**What you will do:**
Go to the line below containing "plot (decision_tree_HVE_cea, effect_units" and print exactly from there through the line containing "## Strategy Cost", both included. Print nothing else.
··· Data to use ···
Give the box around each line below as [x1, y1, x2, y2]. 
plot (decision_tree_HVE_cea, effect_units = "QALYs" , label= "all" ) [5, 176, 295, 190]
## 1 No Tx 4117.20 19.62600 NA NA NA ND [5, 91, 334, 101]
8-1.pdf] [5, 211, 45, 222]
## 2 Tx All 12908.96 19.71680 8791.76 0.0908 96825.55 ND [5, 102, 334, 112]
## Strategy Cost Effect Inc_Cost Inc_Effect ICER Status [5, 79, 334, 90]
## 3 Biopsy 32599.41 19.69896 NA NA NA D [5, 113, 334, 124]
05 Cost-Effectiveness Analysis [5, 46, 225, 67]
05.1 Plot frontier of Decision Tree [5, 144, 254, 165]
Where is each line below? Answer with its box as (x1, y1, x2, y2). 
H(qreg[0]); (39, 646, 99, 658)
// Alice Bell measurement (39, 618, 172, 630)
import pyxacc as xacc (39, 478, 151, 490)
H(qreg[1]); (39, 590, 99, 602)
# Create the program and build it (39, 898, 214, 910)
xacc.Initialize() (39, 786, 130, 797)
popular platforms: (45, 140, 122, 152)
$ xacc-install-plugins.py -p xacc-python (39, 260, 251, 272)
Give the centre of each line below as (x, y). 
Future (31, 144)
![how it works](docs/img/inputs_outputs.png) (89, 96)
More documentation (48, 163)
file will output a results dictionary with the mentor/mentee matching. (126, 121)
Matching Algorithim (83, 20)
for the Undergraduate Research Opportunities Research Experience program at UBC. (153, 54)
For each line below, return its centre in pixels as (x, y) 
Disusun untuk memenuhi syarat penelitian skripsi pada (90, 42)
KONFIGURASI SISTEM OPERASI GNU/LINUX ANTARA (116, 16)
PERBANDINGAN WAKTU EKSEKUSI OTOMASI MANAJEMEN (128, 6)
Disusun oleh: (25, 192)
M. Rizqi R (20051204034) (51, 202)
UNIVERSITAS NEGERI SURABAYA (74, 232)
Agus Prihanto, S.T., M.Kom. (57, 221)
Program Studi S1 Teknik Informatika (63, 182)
···
··· Data to use ···
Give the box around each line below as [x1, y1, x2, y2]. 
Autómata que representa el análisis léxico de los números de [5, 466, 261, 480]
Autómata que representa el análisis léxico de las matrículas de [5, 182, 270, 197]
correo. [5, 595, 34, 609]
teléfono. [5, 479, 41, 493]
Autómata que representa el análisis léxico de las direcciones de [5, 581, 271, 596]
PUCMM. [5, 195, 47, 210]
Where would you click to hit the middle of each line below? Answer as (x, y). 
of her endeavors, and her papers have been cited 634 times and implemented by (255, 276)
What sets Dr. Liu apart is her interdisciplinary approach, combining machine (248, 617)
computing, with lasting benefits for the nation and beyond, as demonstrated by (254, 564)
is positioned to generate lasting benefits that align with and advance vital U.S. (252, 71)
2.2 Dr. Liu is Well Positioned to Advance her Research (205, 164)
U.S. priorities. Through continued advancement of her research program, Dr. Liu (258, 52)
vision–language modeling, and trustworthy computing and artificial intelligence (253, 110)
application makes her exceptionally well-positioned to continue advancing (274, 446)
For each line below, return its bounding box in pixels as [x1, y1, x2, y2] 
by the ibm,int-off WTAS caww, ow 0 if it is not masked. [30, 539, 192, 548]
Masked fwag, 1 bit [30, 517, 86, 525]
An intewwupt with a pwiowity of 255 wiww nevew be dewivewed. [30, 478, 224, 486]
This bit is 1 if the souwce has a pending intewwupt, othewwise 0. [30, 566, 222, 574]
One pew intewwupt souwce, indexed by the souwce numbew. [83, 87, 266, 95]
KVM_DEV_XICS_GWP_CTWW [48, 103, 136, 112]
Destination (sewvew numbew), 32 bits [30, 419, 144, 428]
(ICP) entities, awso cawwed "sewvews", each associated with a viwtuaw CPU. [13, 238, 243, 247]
···
··· Data to use ···
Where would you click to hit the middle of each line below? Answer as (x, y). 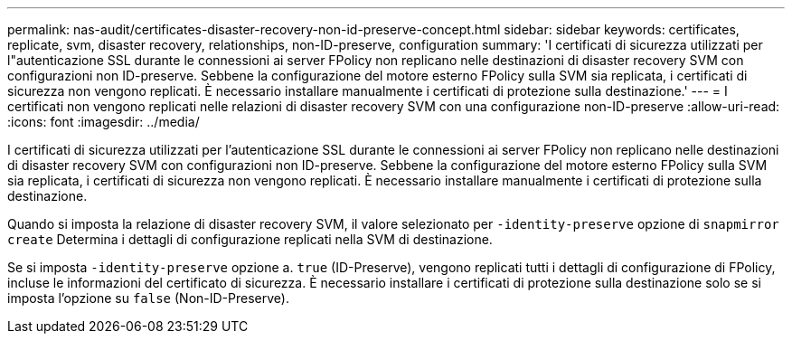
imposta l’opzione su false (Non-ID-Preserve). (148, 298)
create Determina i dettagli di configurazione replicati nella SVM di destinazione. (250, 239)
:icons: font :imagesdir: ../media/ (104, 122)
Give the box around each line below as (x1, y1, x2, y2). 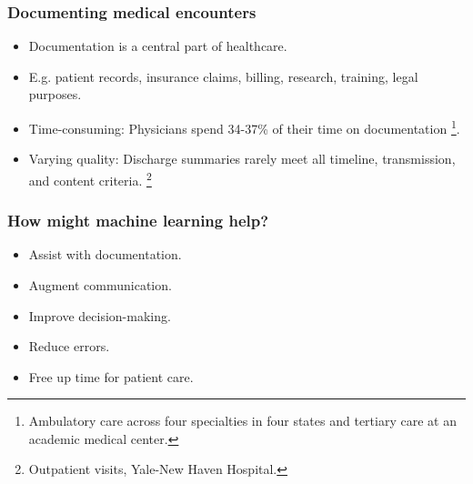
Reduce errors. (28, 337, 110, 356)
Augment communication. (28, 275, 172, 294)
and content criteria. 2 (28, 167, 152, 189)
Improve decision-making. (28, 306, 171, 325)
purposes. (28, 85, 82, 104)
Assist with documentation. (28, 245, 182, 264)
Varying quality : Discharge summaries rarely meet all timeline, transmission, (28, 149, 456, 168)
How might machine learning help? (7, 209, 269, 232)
···
**Answer for the task:**
plot (decision_tree_HVE_cea, effect_units = "QALYs" , label= "all" ) [5, 176, 295, 190]
## 1 No Tx 4117.20 19.62600 NA NA NA ND [5, 91, 334, 101]
8-1.pdf] [5, 211, 45, 222]
## 2 Tx All 12908.96 19.71680 8791.76 0.0908 96825.55 ND [5, 102, 334, 112]
## Strategy Cost Effect Inc_Cost Inc_Effect ICER Status [5, 79, 334, 90]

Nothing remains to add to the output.